I am web game anticheat dev. My client side anticheats were used in multiple games, and it was pretty effective, even tho it is just uncopmlite version of actual anticheat (actual versioun requires a lot of server related work which is extremily difficult and have a lot of issues at implementing it on ready made games + plus it has bad relationships with hashing).
So, since I was using javascript obfuscator on custom low obfuscation config, because I couldn't use any other since it took huge chunk of performance (like 2 seconds, which is unacceptable for the game or site), for hackers it was very easy to handle it "on fly" and edit specific places in code to make it work like they wanted. Even tho they did it I was very happy that they were forced to do this out of options, instead of trying to monkeypatch this (basically my anticheat protects from monkeypatching).
So I wanted to make it stronger. And in you library I see a lot of great features for that, but unfortunatly a lot of them use patchable function to make them work.

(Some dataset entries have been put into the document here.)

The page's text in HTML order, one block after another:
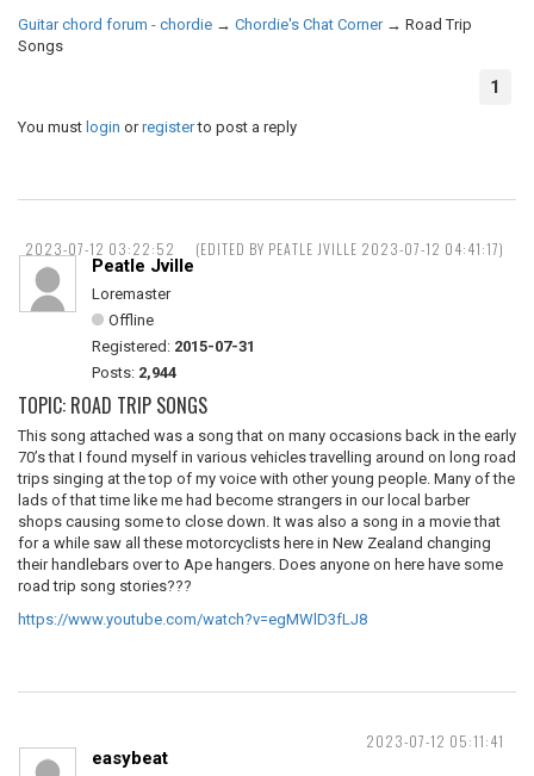
Guitar chord forum - chordie → Chordie's Chat Corner → Road Trip
Songs
1
You must login orregisterto post a reply
2023-07-12 03:22:52 (EDITED BY PEATLE JVILLE 2023-07-12 04:41:17)
Peatle Jville
Loremaster
Offline
Registered: 2015-07-31
Posts: 2,944
TOPIC: ROAD TRIP SONGS
This song attached was a song that on many occasions back in the early
70’s that I found myself in various vehicles travelling around on long road
trips singing at the top of my voice with other young people. Many of the
lads of that time like me had become strangers in our local barber
shops causing some to close down. It was also a song in a movie that
for a while saw all these motorcyclists here in New Zealand changing
their handlebars over to Ape hangers. Does anyone on here have some
road trip song stories???
https://www.youtube.com/watch?v=egMWlD3fLJ8
2023-07-12 05:11:41
easybeat
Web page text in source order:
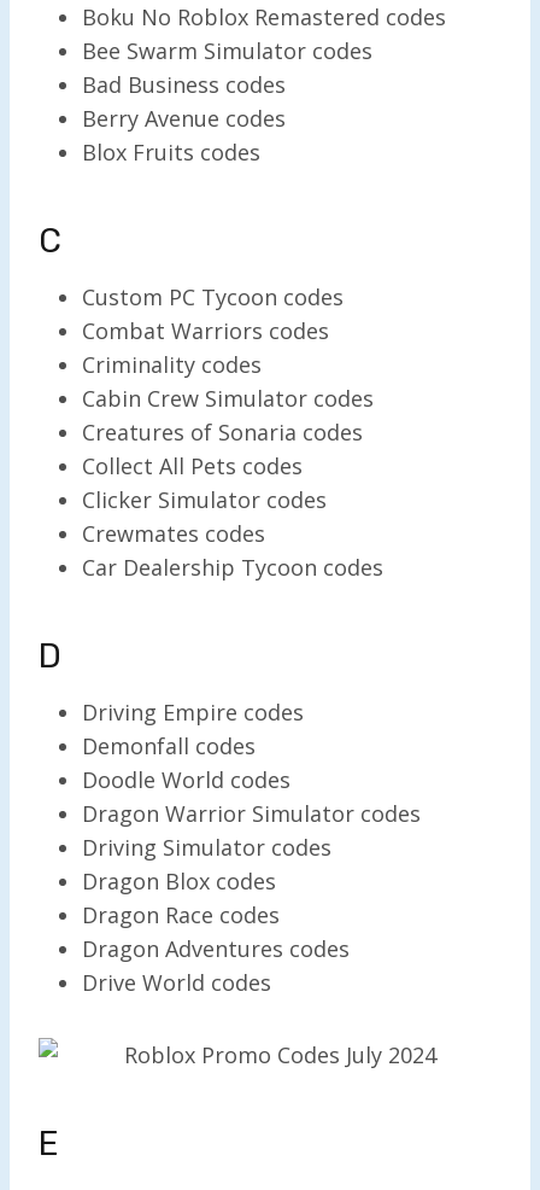
Boku No Roblox Remastered codes
Bee Swarm Simulator codes
Bad Business codes
Berry Avenue codes
Blox Fruits codes
C
Custom PC Tycoon codes
Combat Warriors codes
Criminality codes
Cabin Crew Simulator codes
Creatures of Sonaria codes
Collect All Pets codes
Clicker Simulator codes
Crewmates codes
Car Dealership Tycoon codes
D
Driving Empire codes
Demonfall codes
Doodle World codes
Dragon Warrior Simulator codes
Driving Simulator codes
Dragon Blox codes
Dragon Race codes
Dragon Adventures codes
Drive World codes
E
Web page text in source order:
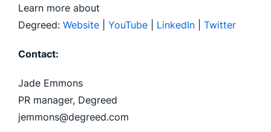
Learn more about
Degreed: Website YouTube LinkedIn Twitter
Contact:
Jade Emmons
PR manager, Degreed
jemmons@degreed.com
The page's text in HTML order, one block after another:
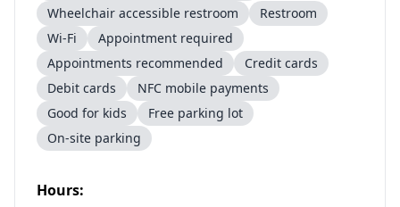
Wheelchair accessible restroom
Restroom
Wi-Fi
Appointment required
Appointments recommended
Credit cards
Debit cards
NFC mobile payments
Good for kids
Free parking lot
On-site parking
Hours:
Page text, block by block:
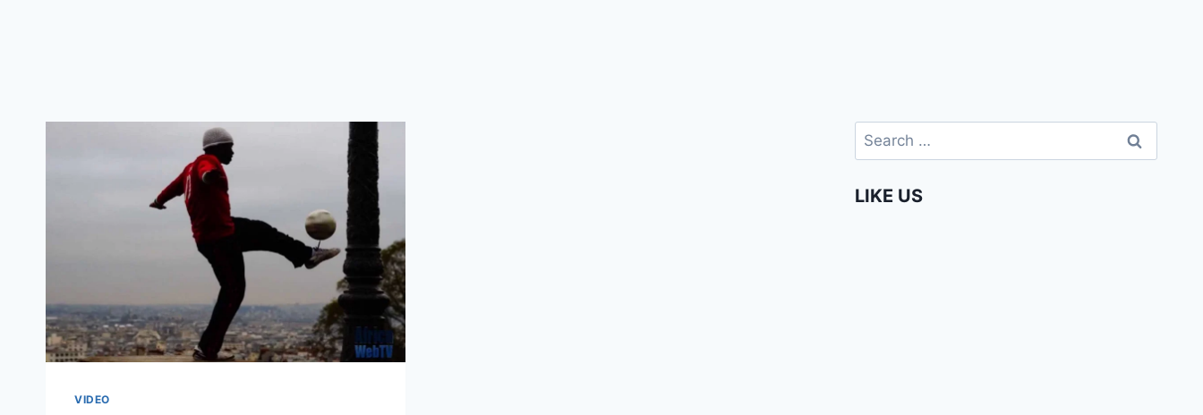
VIDEO
Search
for:
LIKE US
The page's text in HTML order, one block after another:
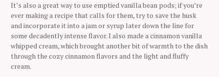
It’s also a great way to use emptied vanilla bean pods; if you’re
ever making a recipe that calls for them, try to save the husk
and incorporate it into a jam or syrup later down the line for
some decadently intense flavor. I also made a cinnamon vanilla
whipped cream, which brought another bit of warmth to the dish
through the cozy cinnamon flavors and the light and fluffy
cream.
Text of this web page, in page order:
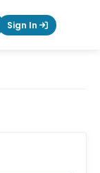
Mobile Menu
Sign In
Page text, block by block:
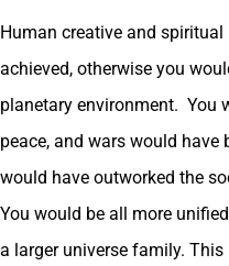
Human creative and
achieved, otherwise you
planetary environment. You
peace, and wars would have
would have outworked the
You would be all more
a larger universe family.
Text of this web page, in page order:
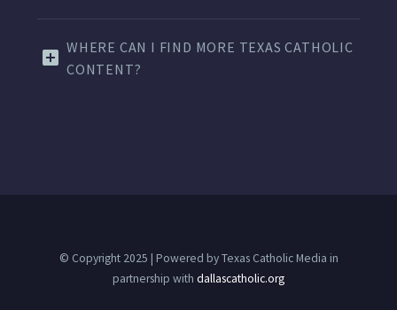
WHERE CAN I FIND MORE TEXAS CATHOLIC
CONTENT?
© Copyright 2025 | Powered by Texas Catholic Media in
partnership with dallascatholic.org
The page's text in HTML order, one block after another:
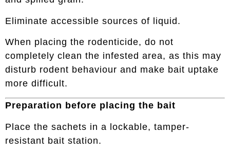
Eliminate accessible sources of liquid.
When placing the rodenticide, do not
completely clean the infested area, as this may
disturb rodent behaviour and make bait uptake
more difficult.
Preparation before placing the bait
Place the sachets in a lockable, tamper-
resistant bait station.
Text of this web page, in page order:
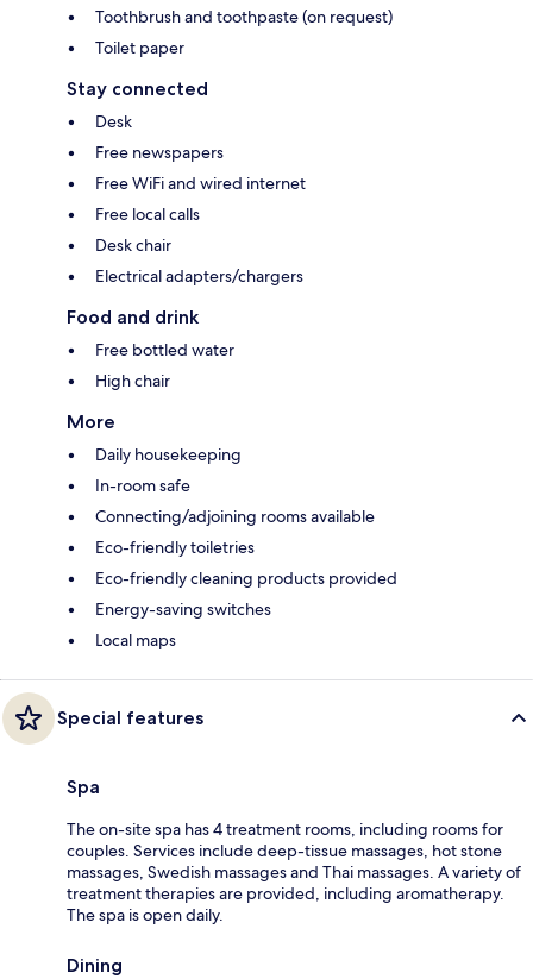
Toothbrush and toothpaste (on request)
Toilet paper
Stay connected
Desk
Free newspapers
Free WiFi and wired internet
Free local calls
Desk chair
Electrical adapters/chargers
Food and drink
Free bottled water
High chair
More
Daily housekeeping
In-room safe
Connecting/adjoining rooms available
Eco-friendly toiletries
Eco-friendly cleaning products provided
Energy-saving switches
Local maps
Special features
Spa
The on-site spa has 4 treatment rooms, including rooms for
couples. Services include deep-tissue massages, hot stone
massages, Swedish massages and Thai massages. A variety of
treatment therapies are provided, including aromatherapy.
The spa is open daily.
Dining

Patchable functions are methods / global functions / global classes that can be redefined.
Here the example of one:
const S_charCode = "S".charCodeAt(0);
And this function (method String.prototype.charCodeAt) can be patched, for example like this:
The live example of it is source protection.
I actually use hash source protection that wraps all the completed / obfuscated code into function, then I am getting the hash of this function and pass as argument. Inside of this function I am getting the function signature and compare it's hash with passed hash.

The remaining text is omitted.